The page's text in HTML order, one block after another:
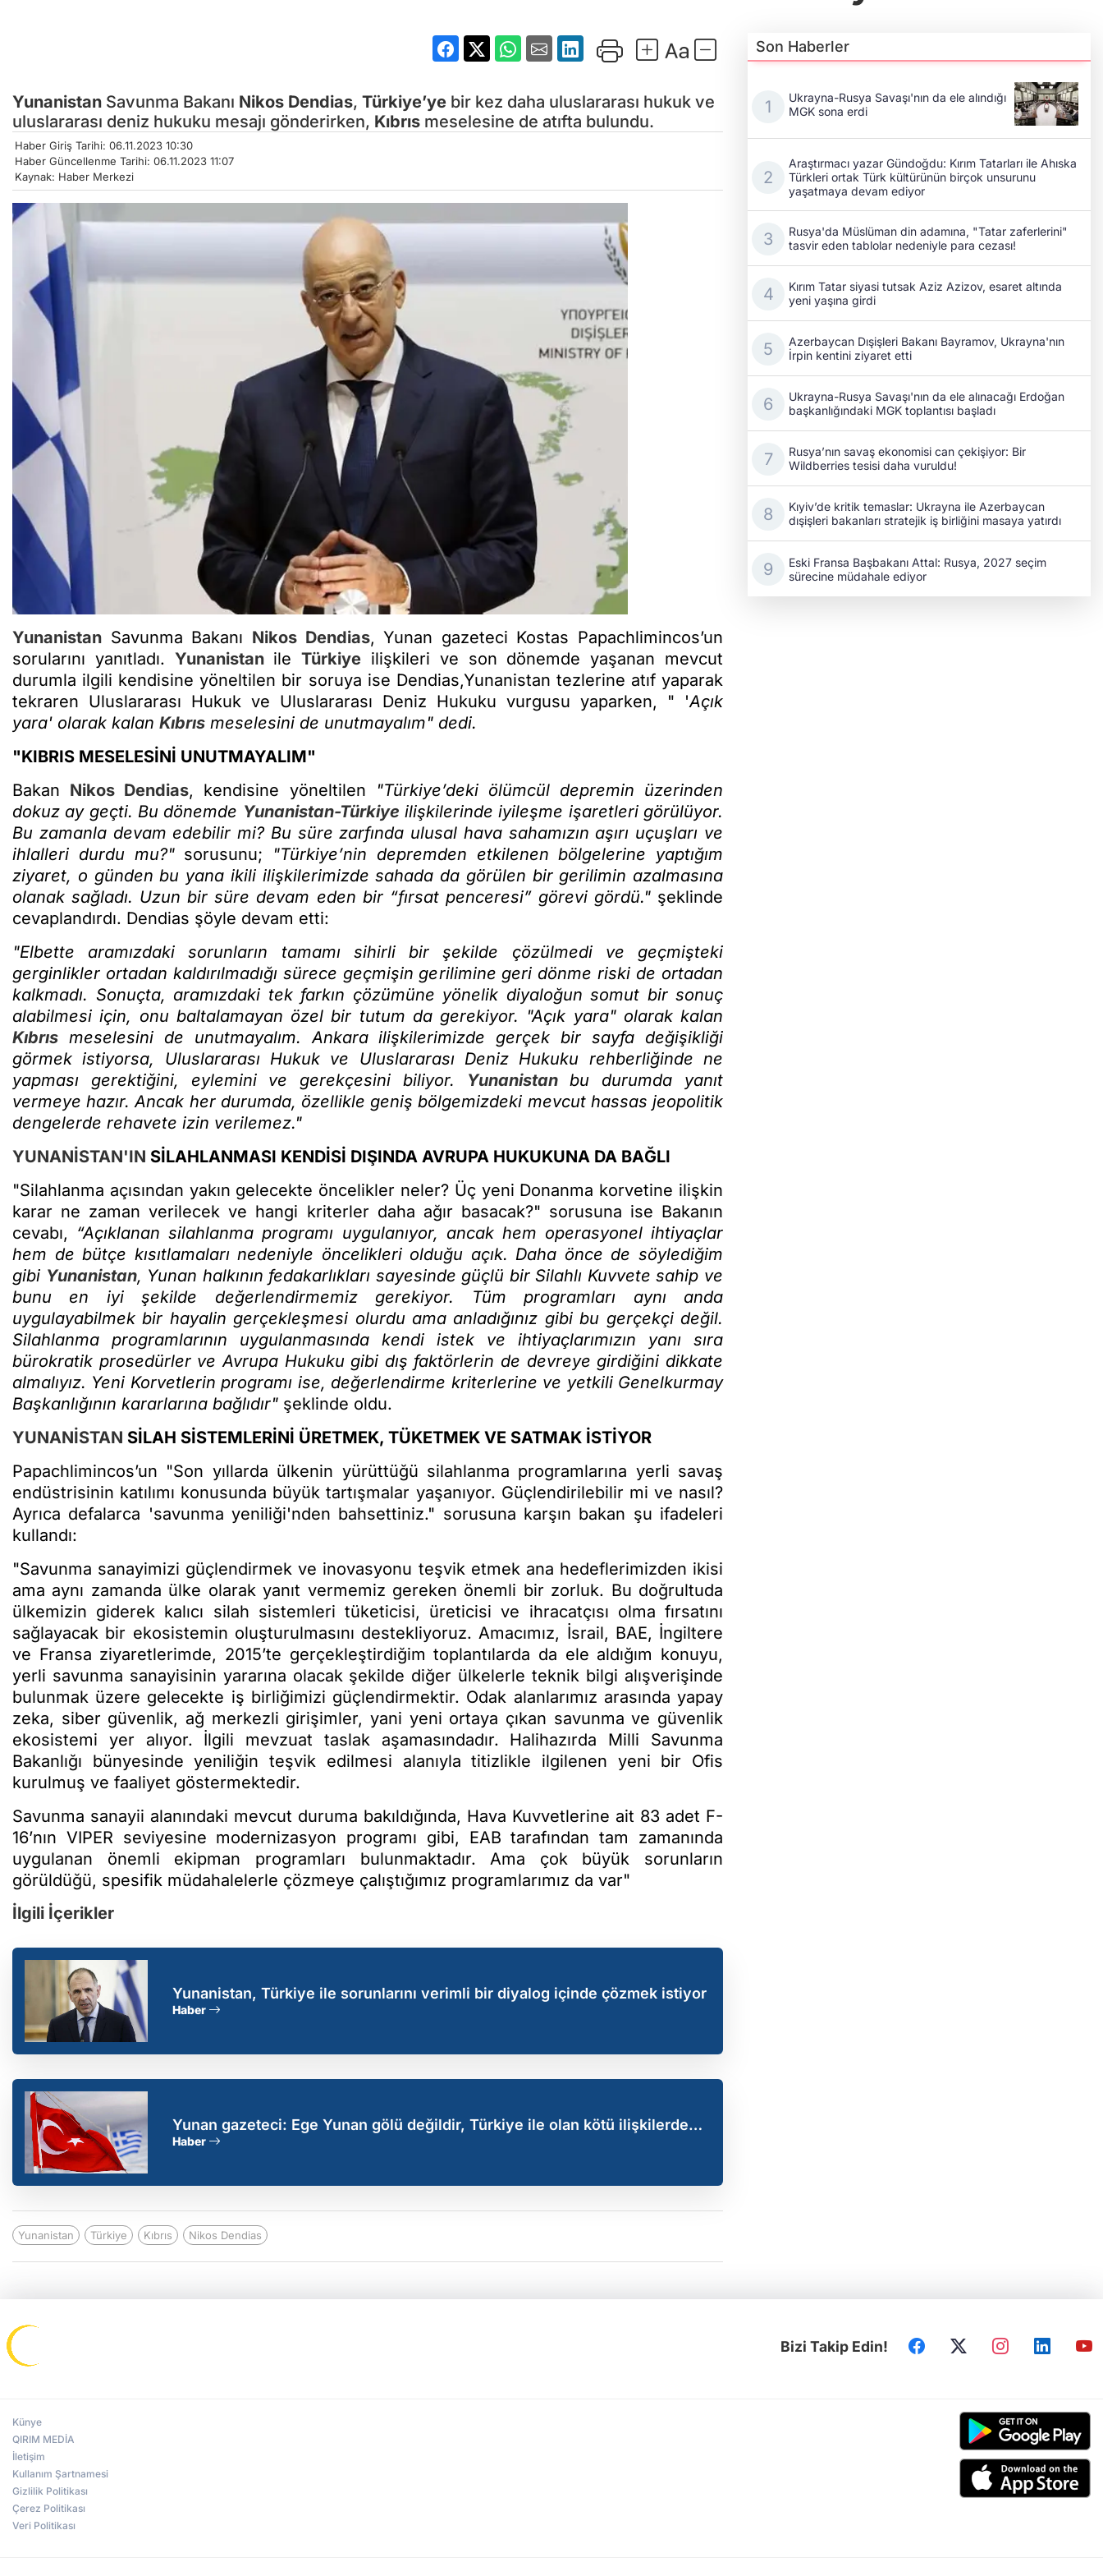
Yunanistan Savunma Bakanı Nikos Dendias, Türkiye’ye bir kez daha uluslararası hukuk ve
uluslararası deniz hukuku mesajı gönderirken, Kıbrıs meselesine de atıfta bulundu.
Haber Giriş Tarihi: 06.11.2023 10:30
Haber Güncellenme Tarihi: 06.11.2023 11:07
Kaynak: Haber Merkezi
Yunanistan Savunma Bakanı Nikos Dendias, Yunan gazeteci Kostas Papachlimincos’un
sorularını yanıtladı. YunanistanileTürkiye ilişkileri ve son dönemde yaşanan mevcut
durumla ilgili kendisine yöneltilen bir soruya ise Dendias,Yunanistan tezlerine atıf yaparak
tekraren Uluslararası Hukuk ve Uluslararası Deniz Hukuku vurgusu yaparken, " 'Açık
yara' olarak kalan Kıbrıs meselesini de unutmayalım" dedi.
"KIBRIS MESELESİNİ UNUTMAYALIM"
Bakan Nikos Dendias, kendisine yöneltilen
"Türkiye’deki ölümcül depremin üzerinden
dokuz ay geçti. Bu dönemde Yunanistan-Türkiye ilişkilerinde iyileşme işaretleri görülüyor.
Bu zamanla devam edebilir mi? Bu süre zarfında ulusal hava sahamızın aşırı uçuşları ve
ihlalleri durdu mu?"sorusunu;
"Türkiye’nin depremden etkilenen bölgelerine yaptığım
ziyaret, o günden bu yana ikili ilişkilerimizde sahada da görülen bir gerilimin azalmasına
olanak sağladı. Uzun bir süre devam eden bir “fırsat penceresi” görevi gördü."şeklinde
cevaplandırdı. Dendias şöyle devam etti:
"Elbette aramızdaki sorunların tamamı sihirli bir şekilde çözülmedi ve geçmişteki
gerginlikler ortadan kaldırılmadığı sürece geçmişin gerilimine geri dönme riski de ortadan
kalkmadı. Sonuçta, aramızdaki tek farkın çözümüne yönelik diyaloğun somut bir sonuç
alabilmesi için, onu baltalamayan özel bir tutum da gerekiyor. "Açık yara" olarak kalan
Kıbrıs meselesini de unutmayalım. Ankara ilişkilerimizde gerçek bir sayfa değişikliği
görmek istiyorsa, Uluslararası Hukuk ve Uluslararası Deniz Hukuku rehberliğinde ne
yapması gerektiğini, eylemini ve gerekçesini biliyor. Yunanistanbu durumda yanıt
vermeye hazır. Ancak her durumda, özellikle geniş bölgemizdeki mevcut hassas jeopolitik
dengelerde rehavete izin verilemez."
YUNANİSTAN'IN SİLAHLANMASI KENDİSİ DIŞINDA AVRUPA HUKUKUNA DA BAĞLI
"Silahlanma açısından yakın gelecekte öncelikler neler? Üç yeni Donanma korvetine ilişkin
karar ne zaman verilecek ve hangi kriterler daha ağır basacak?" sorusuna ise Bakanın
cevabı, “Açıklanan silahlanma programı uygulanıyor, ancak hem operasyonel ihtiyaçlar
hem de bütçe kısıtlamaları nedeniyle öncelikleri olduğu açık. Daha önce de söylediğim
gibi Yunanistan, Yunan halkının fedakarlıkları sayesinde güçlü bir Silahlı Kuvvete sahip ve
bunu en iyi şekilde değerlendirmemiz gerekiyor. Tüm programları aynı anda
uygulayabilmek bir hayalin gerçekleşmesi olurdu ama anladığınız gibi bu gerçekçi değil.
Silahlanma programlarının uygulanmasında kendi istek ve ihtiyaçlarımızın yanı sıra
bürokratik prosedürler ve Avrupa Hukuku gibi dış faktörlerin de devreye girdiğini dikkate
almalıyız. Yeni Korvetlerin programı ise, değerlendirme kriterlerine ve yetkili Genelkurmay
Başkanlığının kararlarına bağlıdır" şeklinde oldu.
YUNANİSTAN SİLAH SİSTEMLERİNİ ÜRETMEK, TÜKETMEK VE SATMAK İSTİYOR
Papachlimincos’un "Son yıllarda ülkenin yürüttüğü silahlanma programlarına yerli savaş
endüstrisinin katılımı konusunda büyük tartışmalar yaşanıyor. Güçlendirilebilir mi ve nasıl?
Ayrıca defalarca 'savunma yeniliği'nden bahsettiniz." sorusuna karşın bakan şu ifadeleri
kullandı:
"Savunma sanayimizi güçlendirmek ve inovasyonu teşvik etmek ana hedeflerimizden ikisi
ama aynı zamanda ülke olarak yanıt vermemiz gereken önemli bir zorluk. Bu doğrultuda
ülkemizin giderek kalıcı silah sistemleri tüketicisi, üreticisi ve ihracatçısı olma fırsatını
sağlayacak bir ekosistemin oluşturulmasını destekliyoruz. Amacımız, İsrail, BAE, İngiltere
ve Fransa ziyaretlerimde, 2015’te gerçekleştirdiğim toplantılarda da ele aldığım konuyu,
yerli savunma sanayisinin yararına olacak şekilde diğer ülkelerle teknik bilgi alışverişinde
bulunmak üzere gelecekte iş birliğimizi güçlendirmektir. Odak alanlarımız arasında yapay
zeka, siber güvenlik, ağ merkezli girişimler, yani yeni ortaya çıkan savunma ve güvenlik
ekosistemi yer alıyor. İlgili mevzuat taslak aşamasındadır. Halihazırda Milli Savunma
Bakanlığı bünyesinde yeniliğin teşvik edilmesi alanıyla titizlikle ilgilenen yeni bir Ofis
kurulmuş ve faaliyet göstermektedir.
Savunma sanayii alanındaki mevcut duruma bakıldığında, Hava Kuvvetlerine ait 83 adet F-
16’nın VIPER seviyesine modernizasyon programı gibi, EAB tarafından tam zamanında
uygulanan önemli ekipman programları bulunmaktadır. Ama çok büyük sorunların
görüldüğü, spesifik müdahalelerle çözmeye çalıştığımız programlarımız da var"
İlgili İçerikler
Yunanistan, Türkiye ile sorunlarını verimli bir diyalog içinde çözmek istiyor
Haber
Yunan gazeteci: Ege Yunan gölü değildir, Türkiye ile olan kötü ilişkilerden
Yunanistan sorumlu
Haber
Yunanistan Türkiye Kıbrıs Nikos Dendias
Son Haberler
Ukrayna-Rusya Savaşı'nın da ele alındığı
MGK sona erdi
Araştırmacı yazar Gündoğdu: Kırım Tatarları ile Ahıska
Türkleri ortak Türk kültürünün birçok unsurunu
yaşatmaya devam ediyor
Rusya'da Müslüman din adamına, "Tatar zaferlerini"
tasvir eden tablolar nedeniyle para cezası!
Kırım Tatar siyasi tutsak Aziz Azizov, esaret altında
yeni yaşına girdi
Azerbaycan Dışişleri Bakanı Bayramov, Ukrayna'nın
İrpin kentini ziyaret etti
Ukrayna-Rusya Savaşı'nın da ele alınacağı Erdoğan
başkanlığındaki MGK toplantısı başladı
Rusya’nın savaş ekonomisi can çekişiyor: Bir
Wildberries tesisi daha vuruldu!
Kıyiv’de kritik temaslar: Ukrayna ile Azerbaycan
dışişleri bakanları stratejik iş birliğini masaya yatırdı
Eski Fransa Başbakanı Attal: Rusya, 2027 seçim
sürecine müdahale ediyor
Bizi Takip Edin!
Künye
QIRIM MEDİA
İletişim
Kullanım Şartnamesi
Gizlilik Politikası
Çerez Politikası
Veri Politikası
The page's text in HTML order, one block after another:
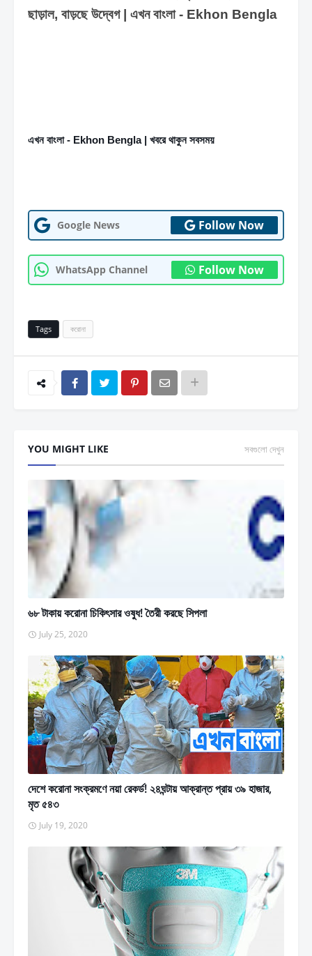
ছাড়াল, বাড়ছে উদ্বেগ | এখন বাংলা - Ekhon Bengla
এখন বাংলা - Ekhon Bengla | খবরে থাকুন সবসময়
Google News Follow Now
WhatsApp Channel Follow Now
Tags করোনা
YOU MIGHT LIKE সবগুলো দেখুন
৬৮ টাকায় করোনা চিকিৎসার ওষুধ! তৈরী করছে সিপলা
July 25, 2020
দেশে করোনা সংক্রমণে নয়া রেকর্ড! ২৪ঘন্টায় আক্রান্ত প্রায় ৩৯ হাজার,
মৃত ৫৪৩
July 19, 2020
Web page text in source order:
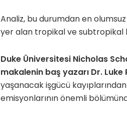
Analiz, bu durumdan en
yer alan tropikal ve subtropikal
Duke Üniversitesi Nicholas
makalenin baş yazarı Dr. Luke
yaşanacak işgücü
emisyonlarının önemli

# # # # #

INSTRUCTIONS TO FOLLOW. Scan the material above for the word "meselesini", and copy each line where it appears.

EXERCISE RESPONSE.
yara' olarak kalan Kıbrıs meselesini de unutmayalım" dedi.
Kıbrıs meselesini de unutmayalım. Ankara ilişkilerimizde gerçek bir sayfa değişikliği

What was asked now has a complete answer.